One definition of an $ n $-dimensional toric variety is that it is a variety $ Z $ for which there exists an equivariant embedding of $ \mathbb{G}_{m}^{n} $ as a Zariski dense, open sub-variety of $ Z $. The exponential map defines a morphism of Lie groups $ \exp: \mathbb{G}_{a}^{n} \to \mathbb{G}_{m}^{n} $. The exponential map is not an isomorphism, but if $ H $ is the additive, Lie sub-group defined by the lattice of points $ \mathbb{Z}^{n} 2\pi \sqrt{-1} $, then $ \mathbb{G}_{a}^{n}/H \cong \mathbb{G}_{m}^{n} $

This suggests that there should be an additive geometry and that if one "mods out" by certain conditions, then they should obtain toric geometry. Namely there should be some similar data to the fan $ \Sigma $, cones $ \sigma \in \Sigma $ and all other elements of the geometry of toric varieties.

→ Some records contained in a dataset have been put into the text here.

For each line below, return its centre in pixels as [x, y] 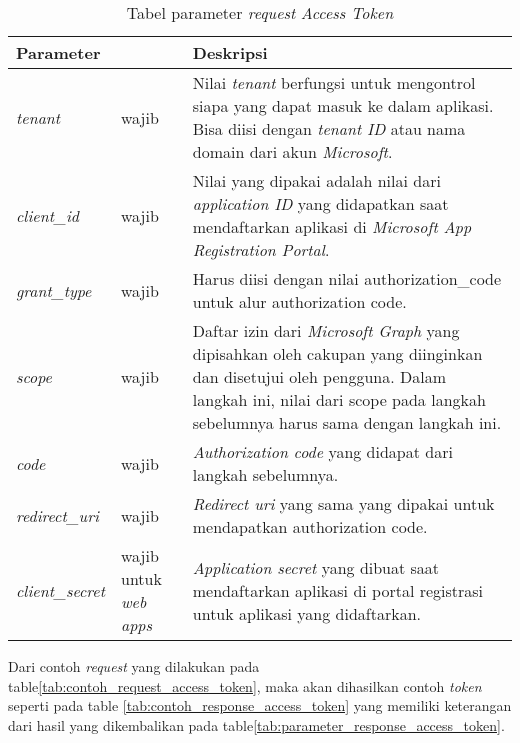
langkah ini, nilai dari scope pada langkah [339, 399]
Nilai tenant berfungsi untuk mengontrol [334, 82]
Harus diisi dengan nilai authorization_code [347, 278]
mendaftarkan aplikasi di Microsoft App [332, 226]
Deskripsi [230, 52]
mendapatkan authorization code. [310, 526]
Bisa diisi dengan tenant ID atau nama [329, 128]
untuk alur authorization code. [299, 301]
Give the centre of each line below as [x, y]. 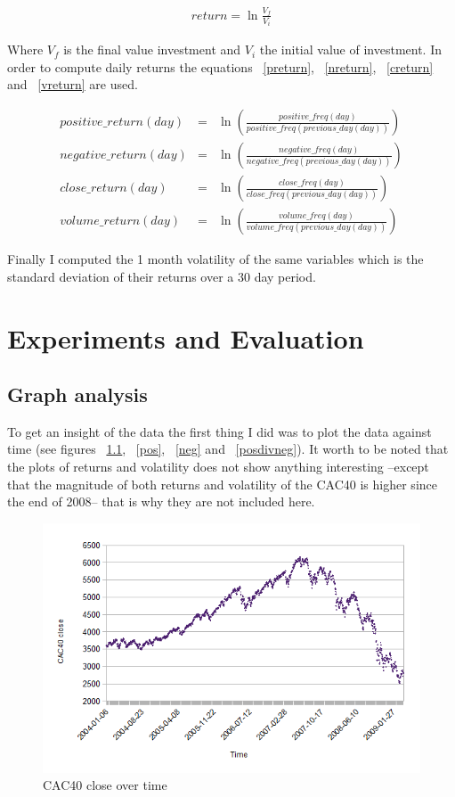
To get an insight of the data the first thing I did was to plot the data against [219, 431]
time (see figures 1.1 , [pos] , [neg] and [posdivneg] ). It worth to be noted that [228, 449]
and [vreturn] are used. [73, 84]
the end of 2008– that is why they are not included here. [161, 501]
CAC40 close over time [105, 785]
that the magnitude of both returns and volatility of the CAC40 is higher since [222, 484]
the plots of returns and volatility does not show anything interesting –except [218, 467]
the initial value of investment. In [350, 49]
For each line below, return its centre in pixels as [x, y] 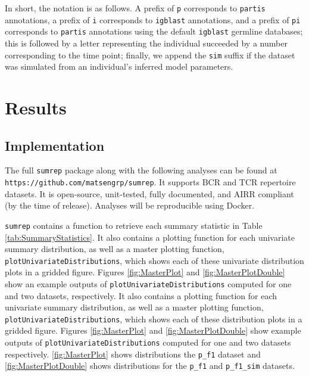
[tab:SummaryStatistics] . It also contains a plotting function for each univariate [150, 237]
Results [36, 107]
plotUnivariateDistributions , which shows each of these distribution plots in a [154, 318]
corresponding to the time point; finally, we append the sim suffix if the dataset [150, 55]
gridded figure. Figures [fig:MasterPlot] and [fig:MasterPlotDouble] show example [153, 330]
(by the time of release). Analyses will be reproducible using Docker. [130, 205]
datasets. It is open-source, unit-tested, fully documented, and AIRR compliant [149, 193]
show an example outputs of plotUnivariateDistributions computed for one [148, 283]
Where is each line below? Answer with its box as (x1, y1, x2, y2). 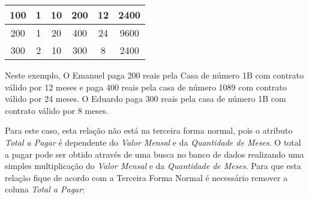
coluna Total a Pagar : (5, 183, 85, 195)
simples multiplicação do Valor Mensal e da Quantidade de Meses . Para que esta (5, 159, 301, 172)
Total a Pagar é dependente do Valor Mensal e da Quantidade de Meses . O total (5, 135, 301, 148)
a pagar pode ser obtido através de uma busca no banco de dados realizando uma (5, 147, 304, 160)
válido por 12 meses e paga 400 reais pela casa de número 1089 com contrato (5, 80, 287, 93)
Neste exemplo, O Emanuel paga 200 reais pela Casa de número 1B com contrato (5, 69, 304, 81)
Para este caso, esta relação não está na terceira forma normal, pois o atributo (5, 124, 293, 137)
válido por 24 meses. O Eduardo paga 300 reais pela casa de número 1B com (5, 92, 286, 105)

One reason that this should be worth pursuing is not necessarily for expanding on the theory of toric varieties, but to add to the theory of invariant theory of vector groups. The invariant theory of vector groups is not well understood. Many deep problems are related to the invariant theory of vector groups, but have been impenetrable due to lack of knowledge regarding invariant theory of vector groups. Some example are the Jacobian conjecture, Mori's conjecture regarding uniruledness and Mori's conjecture that there exist no rational hypersurfaces of degree at least four.

If we were able to improve the theory of toric varieties so that it included a dictionary relating toric geometry to some sort of "additive geometry", then we might enable future mathematicians to better understand the theory of vector groups and shine light on these problems.

Has anyone tried to do this? Is anyone interested?